Top five real estate private equity funds

Here is the list of the five largest real estate private equity funds (PERE), their specialization, and their performance.

1. Blackstone

Five-year fundraising total: $48.7 billion

Specialization: opportunistic, core-plus

Blackstone is a global private real estate investment firm founded in 1991 and headquartered in New York. It serves pension funds with over 31 million pensioners in the US alone, having over $319 billion in capital under management.

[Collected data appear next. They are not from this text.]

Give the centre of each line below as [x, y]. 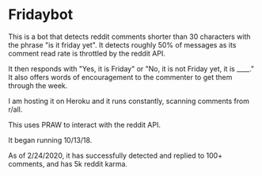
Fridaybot [41, 15]
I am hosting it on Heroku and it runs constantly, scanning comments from [129, 101]
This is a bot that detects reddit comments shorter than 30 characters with [129, 36]
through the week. [38, 86]
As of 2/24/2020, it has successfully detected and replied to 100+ [116, 155]
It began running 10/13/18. [50, 140]
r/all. [15, 109]
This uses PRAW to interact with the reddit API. [84, 124]
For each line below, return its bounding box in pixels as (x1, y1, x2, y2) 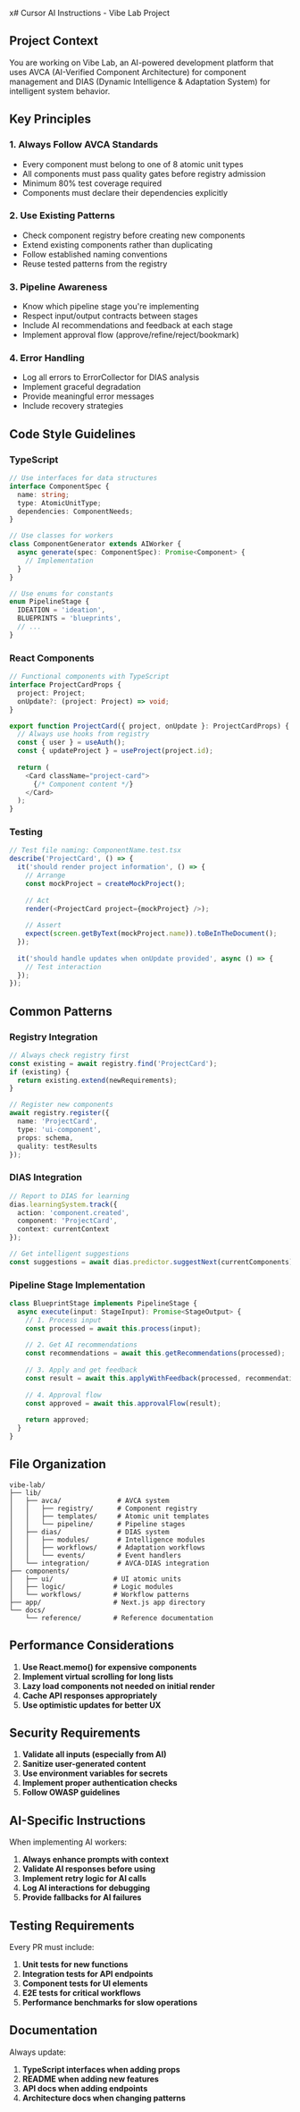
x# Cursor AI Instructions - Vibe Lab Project (9, 8, 170, 18)
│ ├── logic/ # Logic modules (9, 1582, 174, 1591)
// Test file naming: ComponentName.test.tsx (9, 846, 181, 855)
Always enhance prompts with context (21, 1854, 170, 1865)
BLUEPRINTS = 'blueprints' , (17, 614, 122, 623)
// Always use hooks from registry (17, 730, 150, 739)
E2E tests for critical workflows (21, 1988, 141, 1998)
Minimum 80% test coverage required (21, 178, 162, 189)
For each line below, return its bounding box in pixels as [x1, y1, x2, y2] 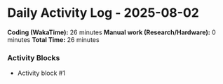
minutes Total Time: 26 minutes [7, 35, 100, 43]
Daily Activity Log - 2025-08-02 [7, 5, 200, 21]
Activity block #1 [17, 69, 65, 78]
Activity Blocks [7, 52, 60, 62]
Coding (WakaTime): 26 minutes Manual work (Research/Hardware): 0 [7, 28, 216, 36]
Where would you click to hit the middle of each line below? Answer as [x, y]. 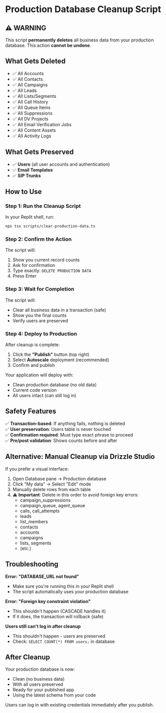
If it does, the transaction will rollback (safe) [58, 616]
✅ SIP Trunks [27, 176]
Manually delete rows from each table [52, 489]
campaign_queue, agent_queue [53, 505]
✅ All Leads [24, 90]
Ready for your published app [43, 690]
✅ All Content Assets [34, 130]
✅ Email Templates [33, 170]
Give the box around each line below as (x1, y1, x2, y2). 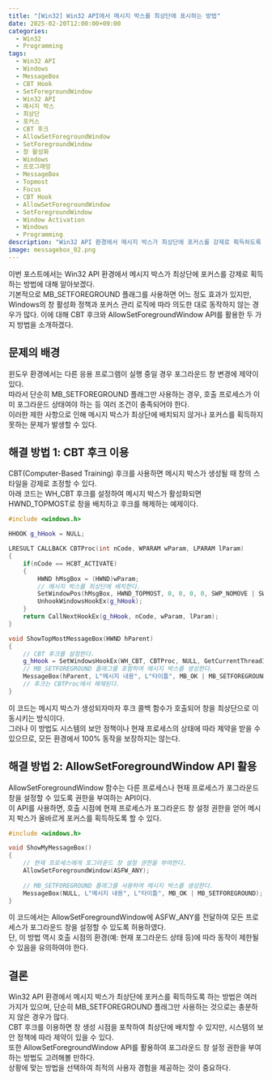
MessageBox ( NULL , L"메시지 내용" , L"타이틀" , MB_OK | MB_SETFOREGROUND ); (23, 889, 263, 897)
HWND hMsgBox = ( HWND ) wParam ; (37, 574, 139, 583)
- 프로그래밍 (15, 163, 51, 171)
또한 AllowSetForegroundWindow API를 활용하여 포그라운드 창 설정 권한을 (8, 1043, 247, 1052)
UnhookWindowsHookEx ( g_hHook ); (37, 597, 143, 605)
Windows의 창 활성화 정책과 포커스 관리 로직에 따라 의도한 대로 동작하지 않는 (8, 299, 251, 309)
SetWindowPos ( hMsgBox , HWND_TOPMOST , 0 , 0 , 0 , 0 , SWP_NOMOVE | (37, 590, 256, 598)
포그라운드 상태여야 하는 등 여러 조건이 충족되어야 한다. (16, 399, 190, 409)
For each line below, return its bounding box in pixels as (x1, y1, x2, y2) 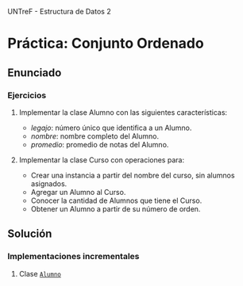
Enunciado (7, 66, 62, 79)
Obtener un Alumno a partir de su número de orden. (30, 204, 201, 213)
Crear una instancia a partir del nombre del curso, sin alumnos (30, 170, 235, 180)
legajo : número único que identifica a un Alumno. (30, 123, 192, 132)
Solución (7, 227, 52, 241)
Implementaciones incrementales (7, 251, 140, 262)
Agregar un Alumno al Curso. (30, 187, 126, 196)
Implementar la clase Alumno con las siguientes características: (18, 107, 228, 117)

2. Brookfield Asset Management

Five-year fundraising total: $29.9 billion

Specialization: core, core-plus

Brookfield is a Canadian investment firm founded in 1899 and headquartered in Toronto. It delivers investing services to 2,000 investors worldwide and has over $750 billion in capital under management.

3. ESR

Five-year fundraising total: $16.6 billion

Specialization: opportunistic, core, core-plus

ESR is the third-largest REPE firm globally, established in 2016 in Hong Kong. It operates in 28 countries and has over $149 billion in assets under management. 

4. Starwood Capital Group

Five-year fundraising total: $21.7 billion

Specialization: opportunistic

Starwood Capital Group is an American private equity firm established in 1991 and headquartered in Miami. It helps investors from over 30 countries manage $125 billion.

5. GLP

Five-year fundraising total: $15.5 billion

Specialization: value-add

GLP is an Asian PERE firm founded in 2009 and based in Singapore. It operates in 17 countries, serving over 60,000 customers, and has over $120 billion in capital under management. 


A real estate private equity firm raises capital from investors to invest in real estate projects. They source and analyze investment opportunities, execute transactions, manage assets, enhance their value, and implement exit strategies to generate attractive returns for investors.

The main difference between the two entities lies in their structure and investor base. REITs are publicly traded companies that allow individual investors to invest in real estate without direct ownership. Private equity real estate funds target institutional and high-net-worth investors, aiming for higher returns through active management.

There are also private REITs, which are similar to traditional REITs but aren’t publicly traded and typically have a limited investor base, while normal PE firms operate across various industries, including real estate.

Carried interest refers to the shares of profit that general partners or investment managers receive as compensation for their role in managing and successfully executing real estate investments. It’s typically structured as a percentage of the fund’s profits, rewarding the managers for generating higher returns for the investors.

Diversifying a portfolio by including alternative investments like real estate assets can be a wise choice for an established and accredited investor. First, it provides the potential for attractive risk-adjusted returns, as private real estate investments have historically delivered strong long-term performance.

Second, investing in private real estate allows for direct ownership and control over the underlying assets, providing the opportunity to generate income through rental yields and benefit from potential property value appreciation.